Context
The ad platform produces a high volume of interaction events — impressions, clicks, conversions — and the downstream systems need every single one. Out-of-order arrivals, retries from upstream, and infrastructure hiccups had been quietly corrupting the picture: some events lost, others double-counted. The problem wasn’t just data quality; incorrect event counts meant incorrect billing, and that has direct revenue consequences.
The design
Kafka as the durable backbone. Partitioned topics give parallel processing without sacrificing order within a partition. Replication handles node failures. The partitioning key was the ad impression ID, which meant all events for the same impression arrived at the same partition in order — a deliberate choice, since downstream aggregation depends on seeing click after impression, not before.
Idempotency keys and Redis deduplication. Every event carries a deterministic idempotency key derived from its source fields. Before a consumer writes anything to the database, it checks Redis: if the key is already present, the event is a duplicate and gets dropped. This pushes us from at-least-once to effectively exactly-once at the application layer. The Redis TTL on idempotency keys was set longer than the realistic redelivery window, so a genuine retry within that window is always caught; a record that ages past it is genuinely new.
Batched DB writes. Consumers accumulate events and flush in batches rather than writing one row at a time. In production this cut write amplification by roughly an order of magnitude. The trade-off is a small increase in latency between event arrival and DB visibility — acceptable for the analytics workload, not acceptable for the real-time serving path (which didn’t go through this pipeline).
Dead-letter queues. Events that fail processing — malformed payloads, schema mismatches, transient downstream errors — go to a DLQ rather than being silently dropped or blocking the main topic. The DLQ had its own consumer that ran on a slower cadence and alerted on volume spikes; most poison pills turned out to be schema issues caught during deploys.
Edge cases
Ordering within partitions versus across them. Partitioning by impression ID preserved intra-impression ordering, but it meant events for different impressions could arrive out of order relative to each other. Downstream aggregation queries had to be written to handle this: no assumption of global ordering, only local ordering within an impression’s event sequence.

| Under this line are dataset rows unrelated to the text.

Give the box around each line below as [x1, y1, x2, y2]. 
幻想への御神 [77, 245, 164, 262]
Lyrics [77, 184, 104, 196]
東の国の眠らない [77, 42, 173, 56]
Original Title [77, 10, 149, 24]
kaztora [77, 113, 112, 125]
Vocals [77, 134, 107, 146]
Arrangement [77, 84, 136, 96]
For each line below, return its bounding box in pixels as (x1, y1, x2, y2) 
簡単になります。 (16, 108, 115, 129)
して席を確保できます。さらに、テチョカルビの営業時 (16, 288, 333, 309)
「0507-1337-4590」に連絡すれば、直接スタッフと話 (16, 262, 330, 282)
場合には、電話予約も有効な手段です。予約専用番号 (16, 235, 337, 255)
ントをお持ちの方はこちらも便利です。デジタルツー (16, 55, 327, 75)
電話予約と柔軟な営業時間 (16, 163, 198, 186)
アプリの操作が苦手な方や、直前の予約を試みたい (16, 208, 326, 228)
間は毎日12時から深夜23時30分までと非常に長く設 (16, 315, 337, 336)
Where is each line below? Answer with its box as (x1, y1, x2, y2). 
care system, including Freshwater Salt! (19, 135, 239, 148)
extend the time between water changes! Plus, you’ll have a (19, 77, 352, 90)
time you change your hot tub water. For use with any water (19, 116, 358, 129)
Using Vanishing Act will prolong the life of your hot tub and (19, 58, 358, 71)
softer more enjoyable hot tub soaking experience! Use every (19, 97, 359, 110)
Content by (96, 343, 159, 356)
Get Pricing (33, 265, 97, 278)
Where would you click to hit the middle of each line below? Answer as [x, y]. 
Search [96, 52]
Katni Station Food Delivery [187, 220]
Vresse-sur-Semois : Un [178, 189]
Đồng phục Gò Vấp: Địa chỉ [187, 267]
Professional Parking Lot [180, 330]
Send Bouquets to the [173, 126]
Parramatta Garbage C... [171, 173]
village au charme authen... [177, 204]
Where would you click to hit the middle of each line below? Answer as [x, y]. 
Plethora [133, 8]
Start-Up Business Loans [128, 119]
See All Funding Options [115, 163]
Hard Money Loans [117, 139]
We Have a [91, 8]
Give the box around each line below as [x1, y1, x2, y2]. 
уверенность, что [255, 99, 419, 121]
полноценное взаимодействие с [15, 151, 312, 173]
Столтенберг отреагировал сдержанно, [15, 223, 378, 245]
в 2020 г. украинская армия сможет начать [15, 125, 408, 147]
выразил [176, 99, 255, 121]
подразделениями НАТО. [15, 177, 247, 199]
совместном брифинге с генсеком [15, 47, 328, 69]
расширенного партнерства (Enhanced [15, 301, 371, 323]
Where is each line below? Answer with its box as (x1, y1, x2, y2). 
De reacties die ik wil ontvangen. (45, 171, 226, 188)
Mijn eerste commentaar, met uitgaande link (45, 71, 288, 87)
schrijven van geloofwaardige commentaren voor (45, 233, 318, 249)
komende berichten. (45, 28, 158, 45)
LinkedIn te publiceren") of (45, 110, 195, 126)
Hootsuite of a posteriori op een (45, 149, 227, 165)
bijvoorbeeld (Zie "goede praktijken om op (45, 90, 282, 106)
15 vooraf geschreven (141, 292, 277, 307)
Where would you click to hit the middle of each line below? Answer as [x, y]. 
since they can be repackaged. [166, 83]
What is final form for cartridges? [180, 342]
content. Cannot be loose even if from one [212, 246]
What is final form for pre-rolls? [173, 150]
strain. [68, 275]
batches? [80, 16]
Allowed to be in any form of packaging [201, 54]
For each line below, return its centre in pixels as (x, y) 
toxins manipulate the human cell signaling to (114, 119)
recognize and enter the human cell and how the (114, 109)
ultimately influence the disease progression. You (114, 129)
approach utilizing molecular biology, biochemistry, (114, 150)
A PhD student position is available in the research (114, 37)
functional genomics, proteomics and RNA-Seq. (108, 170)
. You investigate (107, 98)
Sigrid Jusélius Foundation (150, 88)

The first version of the analytics queries assumed global order and was wrong; fixing that required a query rewrite and a backfill.

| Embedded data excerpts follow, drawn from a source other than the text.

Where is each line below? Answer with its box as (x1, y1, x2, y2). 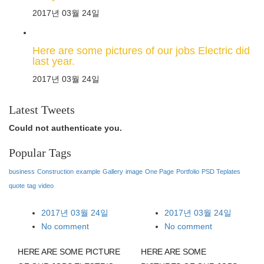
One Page (145, 168, 174, 175)
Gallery (103, 168, 123, 175)
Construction (37, 168, 74, 175)
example (76, 168, 100, 175)
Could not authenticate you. (9, 123, 122, 133)
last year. (32, 55, 75, 67)
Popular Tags (9, 146, 71, 159)
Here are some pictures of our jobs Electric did (32, 45, 250, 57)
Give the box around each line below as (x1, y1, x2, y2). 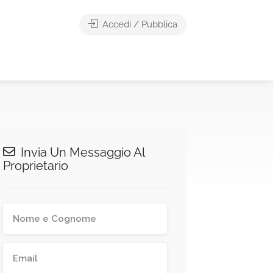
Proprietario (2, 158, 68, 173)
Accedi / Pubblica (100, 19, 177, 30)
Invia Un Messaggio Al (17, 144, 145, 160)
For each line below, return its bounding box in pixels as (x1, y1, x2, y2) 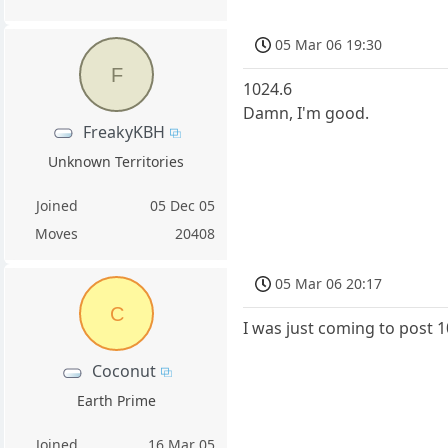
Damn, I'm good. (243, 102, 370, 125)
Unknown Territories (48, 151, 185, 171)
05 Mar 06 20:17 (275, 273, 383, 293)
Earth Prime (76, 390, 156, 410)
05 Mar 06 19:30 (275, 34, 383, 54)
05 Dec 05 (150, 195, 216, 215)
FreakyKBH (82, 120, 165, 143)
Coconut (91, 359, 156, 382)
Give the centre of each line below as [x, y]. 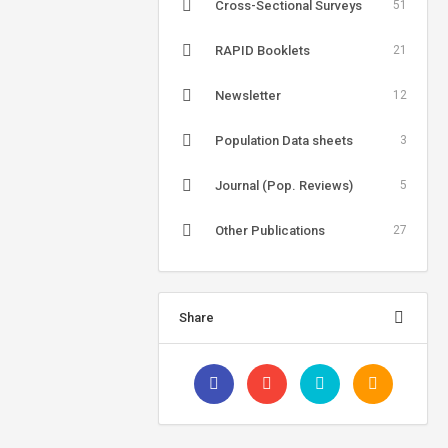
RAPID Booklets [262, 50]
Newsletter [248, 95]
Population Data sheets [284, 140]
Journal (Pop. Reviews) [284, 185]
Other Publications [270, 230]
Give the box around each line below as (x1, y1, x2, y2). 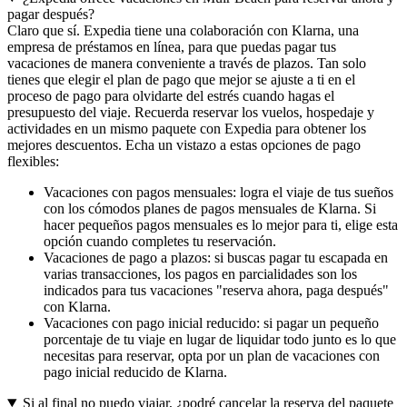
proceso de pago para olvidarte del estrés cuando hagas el (7, 87, 334, 104)
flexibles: (7, 153, 59, 169)
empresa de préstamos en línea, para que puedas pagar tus (7, 38, 336, 55)
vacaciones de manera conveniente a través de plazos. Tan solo (7, 55, 366, 71)
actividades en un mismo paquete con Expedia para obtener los (7, 120, 366, 136)
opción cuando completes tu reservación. (44, 233, 276, 249)
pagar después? (7, 5, 94, 22)
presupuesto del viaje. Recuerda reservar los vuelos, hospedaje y (7, 104, 374, 120)
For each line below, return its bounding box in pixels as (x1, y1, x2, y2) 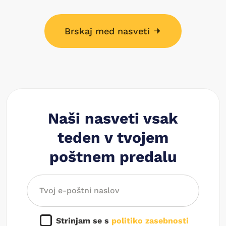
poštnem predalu (49, 147, 177, 165)
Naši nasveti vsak (48, 109, 178, 127)
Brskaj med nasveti (65, 25, 153, 36)
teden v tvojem (58, 128, 168, 146)

Consumer lag during deploys. Restarting consumers during a deploy created a lag window: Kafka kept accumulating events while the new consumer started up. On a 50K events/sec pipeline, a 30-second restart window meant 1.5M events queued. The deploy pattern we landed on was drain-then-restart: signal the running consumer to stop accepting new messages, let it flush its current batch to the database, commit offsets, then allow the deploy to proceed. Consumer lag went from tens of seconds of events to near-zero on every deploy.

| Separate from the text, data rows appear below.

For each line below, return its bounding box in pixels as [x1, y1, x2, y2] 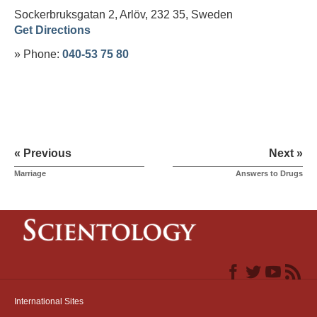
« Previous [14, 146, 71, 159]
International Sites [14, 296, 83, 306]
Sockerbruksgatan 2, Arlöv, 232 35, [14, 8, 191, 21]
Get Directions [14, 23, 91, 36]
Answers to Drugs [236, 168, 303, 178]
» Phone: [14, 47, 62, 60]
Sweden [191, 8, 233, 21]
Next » [269, 146, 303, 159]
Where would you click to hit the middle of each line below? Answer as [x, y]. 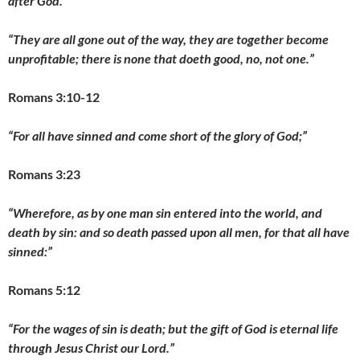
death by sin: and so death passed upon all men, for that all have [179, 232]
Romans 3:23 [44, 174]
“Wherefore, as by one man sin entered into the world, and [165, 213]
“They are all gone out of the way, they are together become [168, 39]
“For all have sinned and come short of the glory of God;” [157, 135]
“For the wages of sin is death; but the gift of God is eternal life [173, 328]
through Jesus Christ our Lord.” [91, 348]
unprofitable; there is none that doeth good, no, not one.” [161, 58]
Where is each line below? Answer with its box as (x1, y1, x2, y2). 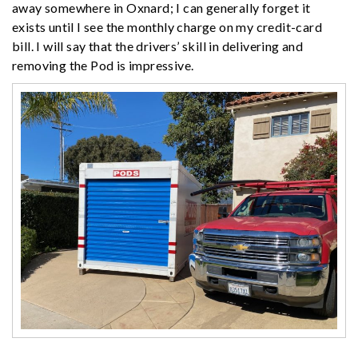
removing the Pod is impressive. (12, 57, 194, 73)
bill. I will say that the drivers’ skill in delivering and (12, 38, 304, 54)
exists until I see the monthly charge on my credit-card (12, 18, 322, 34)
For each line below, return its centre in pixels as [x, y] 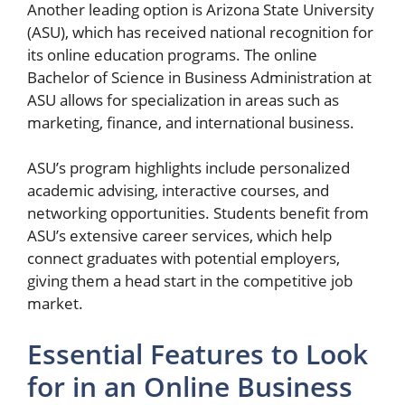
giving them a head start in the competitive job [190, 281]
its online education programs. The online [172, 54]
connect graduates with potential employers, [184, 258]
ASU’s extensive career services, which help [179, 235]
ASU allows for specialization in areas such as [183, 99]
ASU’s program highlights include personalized [188, 168]
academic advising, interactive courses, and [178, 190]
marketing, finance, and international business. [191, 122]
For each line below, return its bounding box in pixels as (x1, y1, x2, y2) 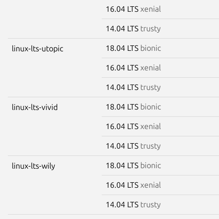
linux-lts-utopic (12, 44, 63, 53)
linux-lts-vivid (12, 102, 58, 111)
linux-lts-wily (12, 161, 55, 170)
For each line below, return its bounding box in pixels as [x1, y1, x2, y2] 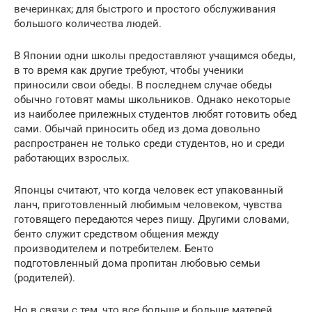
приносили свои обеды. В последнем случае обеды [14, 78, 272, 91]
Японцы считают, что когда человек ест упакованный [14, 183, 283, 196]
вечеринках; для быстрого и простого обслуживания [14, 2, 276, 15]
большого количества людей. [14, 17, 162, 30]
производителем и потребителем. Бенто [14, 242, 214, 255]
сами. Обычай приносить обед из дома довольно [14, 122, 260, 135]
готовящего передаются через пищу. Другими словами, [14, 212, 289, 226]
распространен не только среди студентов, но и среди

DLQ poison pills. Some events failed repeatedly and would have blocked the DLQ consumer in a retry loop if we hadn’t set a maximum retry count. After N retries, events were moved to a separate “dead” queue and an alert fired. The alert cadence mattered: too noisy and engineers ignored it; too quiet and a systematic schema problem sat unaddressed for hours. We ended up alerting on rate rather than count — “more than 5 events/minute hitting dead queue” was the threshold that caught real problems without false positives.
Outcome
| Before | After | |
|---|---|---|
| Peak throughput | Limited | 50K events/sec daily peak |
| Processing latency | Baseline | ~80% lower |
| Duplicate rate | High | Near zero |
| Data loss | Measurable | Negligible |
50K/sec is what we hit in production every day. The system was never load-tested past that, so the ceiling is probably higher.
Stack
Kafka, Redis (deduplication), Python (consumers), PostgreSQL.